“等明年春暖花开了,师父带小笋去看迎春。”
“大人,他似乎对一个孩子很上心…”
楚玄祯颌首,最后看了一眼,垂拢着脑袋,没了气虚的刘太医,转身离开了。
身边的士兵沉默着去将刘太医的尸身背起。
老人哽咽着跟在身边,问了句:“重不重啊?”
他似乎也想搭把手,那士兵却摇摇头:“刘大人很轻,我背着他,像背自己的家人。”
……
战争胜利了,一共死了上千人,敌方占据一大半,他们受伤惨重,想撤退的时候,被楚玄祯一行人乘胜追击,最终一一绞杀。
太阳升起了。
第一缕阳光投在这片土地上,像是在温暖的抚摸那些已经死去人的魂魄。
沈秧歌看见楚玄祯骑着黑马回来时,忍不住往前走了两步,又停了下来。
他和楚玄祯遥遥对视。
[—他身上都是血。]
[—他哪里受伤了吗,严不严重?]
[—为什么这么看着我?]
楚玄祯的马停在沈秧歌面前,他跃下马,伸手箍住沈秧歌的后脖颈,将人带入怀中,眼里的血丝多得吓人。
他闭上眼睛,似乎在回想这几日所经历过的一切。
被偷袭,被逼入绝境向死而生,但,他活着回来了。
楚玄祯嗅着那令他熟悉又着迷的气味,那是独属于沈秧歌的味道,世间再无第二人。
他贪婪的将怀里人的下巴抬起,吻了下去。
这个吻带着太多沉重的气息。
沈秧歌被亲得有些站不稳,他眼角有些红,戴在头上的那顶黑纱帽也因为两人亲吻的动作歪歪斜斜。
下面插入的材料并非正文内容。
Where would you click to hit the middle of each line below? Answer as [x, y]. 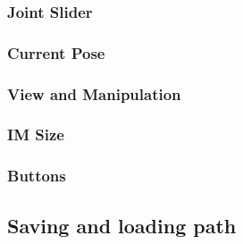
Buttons [37, 176]
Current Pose [56, 52]
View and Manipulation [94, 93]
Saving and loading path [122, 225]
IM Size [36, 135]
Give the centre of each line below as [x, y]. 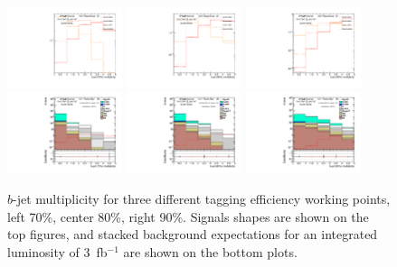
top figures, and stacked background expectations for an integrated [193, 234]
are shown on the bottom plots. [210, 251]
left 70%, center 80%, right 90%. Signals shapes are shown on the [188, 216]
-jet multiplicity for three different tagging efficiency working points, [202, 198]
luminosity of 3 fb [57, 251]
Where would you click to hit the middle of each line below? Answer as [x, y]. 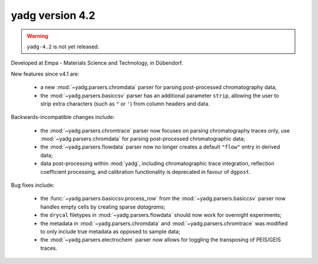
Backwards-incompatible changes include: [63, 117]
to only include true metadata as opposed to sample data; [110, 231]
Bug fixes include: [33, 185]
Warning [37, 36]
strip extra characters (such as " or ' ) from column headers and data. [125, 104]
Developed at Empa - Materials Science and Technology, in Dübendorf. [97, 63]
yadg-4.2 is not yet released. [63, 47]
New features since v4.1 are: [45, 74]
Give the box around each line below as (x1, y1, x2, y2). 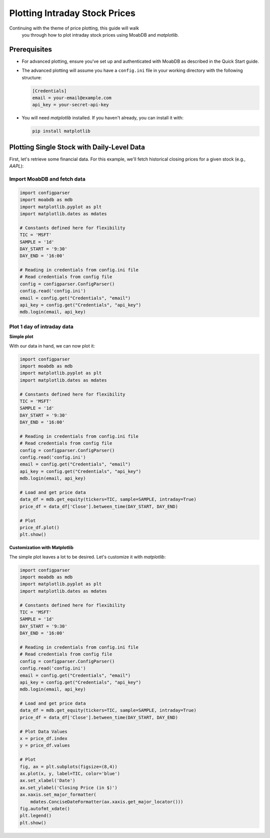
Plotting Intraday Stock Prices (9, 8, 136, 19)
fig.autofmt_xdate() (19, 805, 70, 811)
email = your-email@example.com (32, 95, 112, 100)
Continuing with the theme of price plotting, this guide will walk (9, 25, 139, 31)
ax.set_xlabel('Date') (19, 778, 75, 783)
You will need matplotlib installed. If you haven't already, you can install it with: (21, 115, 183, 121)
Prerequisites (9, 45, 52, 54)
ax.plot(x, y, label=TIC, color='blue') (19, 771, 120, 776)
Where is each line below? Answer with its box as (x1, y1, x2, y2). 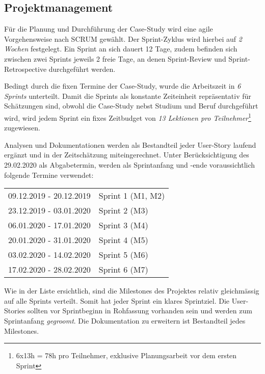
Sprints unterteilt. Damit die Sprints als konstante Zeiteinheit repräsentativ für (4, 90, 251, 101)
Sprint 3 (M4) (98, 219, 148, 231)
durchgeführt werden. (48, 63, 116, 74)
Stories (4, 305, 25, 316)
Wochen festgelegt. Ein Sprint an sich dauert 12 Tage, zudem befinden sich (4, 43, 237, 54)
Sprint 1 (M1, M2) (98, 190, 165, 202)
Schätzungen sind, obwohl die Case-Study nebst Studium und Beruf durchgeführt (4, 100, 258, 111)
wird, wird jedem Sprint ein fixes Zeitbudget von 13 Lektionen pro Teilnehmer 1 (4, 111, 251, 123)

这个吻持续了很久,久到沈秧歌都被吻得喘不上气来了,楚玄祯才放开了他,并且把他的头摁向自己的脖子。
“喝吧。”
他不用说太多太多的话,可每一次说的话都那么真真切切都在表明,他允许自己…放肆。
沈秧歌喉音沙哑,他听见自己说了两个字:“不要。”
“嗯?”
楚玄祯矜贵的问:“为什么不要?”
“说了不要就是不要,您…受伤了,臣不能再…”喝你的血。
楚玄祯修长的手指插入他后脑勺的发丝中,两指轻轻的拔动,“孤,没有受伤。”
他声音轻了下来:“所以,要不要?”
沈秧歌眸中的红光一闪而过,他说:“不要,臣现在还撑得住,况且这周围那么多人,会不小心暴露的。”
他都这么说了,楚玄祯也没有强求他,最后他牵着他的手,把他带到一棵树下。
我不止喜欢他一点点[抓虫]
两人席地而坐。
沈秧歌整理好自己戴在头上的黑纱帽,把脸掩藏起来,双手也尽量缩入袖子里。
他赤红的眼睛也变回了原本的颜色。
天,已大亮。
见楚玄祯没说话,沈秧歌也没说话,两人就这么静静的坐着。
忽然,沈秧歌肩膀一重。
他侧过头看去。
只瞧见身穿染着血迹广袖长袍的楚玄祯睡着了,他睫翼阖着,呼吸轻微。
睡着了的样子,是他从没有见过的温顺。
楚玄祯这么矜贵有洁癖的人竟然连衣服都没换,就这么睡着了,他是有多累?
这两天,他是怎么过来的呢?
遇到过什么,又陷入什么样的困境。
沈秧歌不知道,但在这一刻,一束阳光穿透树叶照射在楚玄祯那张俊脸上时,他想知道了。
他喜欢楚玄祯,或许不只一点点。
如果问他是在什么时候有这种心思的,他觉得,或许是在楚玄祯放过他一次又一次的时候。
沈秧歌见楚玄祯睫翼因为那束光有些颤动,他不禁伸出另外一只手,用袖子挡住了那束光。
就让他睡一会吧。
睡醒了,再问他这两天经历过的事情。
楚玄祯这一觉睡到了下午,他醒来时,发现自己躺在一张床上,身上的衣服也被换了一套崭新的。
“醒了?”
沈秧歌端着一碗肉粥进来,他把粥递给楚玄祯,说:“刚睡醒,还是喝点粥比较好。”
“嗯。”
他应下,却没接过碗。
那意思明了,要沈秧歌喂他。
沈秧歌:“殿下的手受伤了吗?”
楚玄祯矜贵颌首。
[—别以为我不知道你在骗我。]
[—骗人很好玩吗?]
沈秧歌腹诽完,还是喂了楚玄祯,再怎么说自己这条命也是楚玄祯救下来的,毕竟在处罚期他如果死掉,那就真的是死翘翘了。
喂完粥,沈秧歌坐在椅子上,问起了楚玄祯这两天的经历。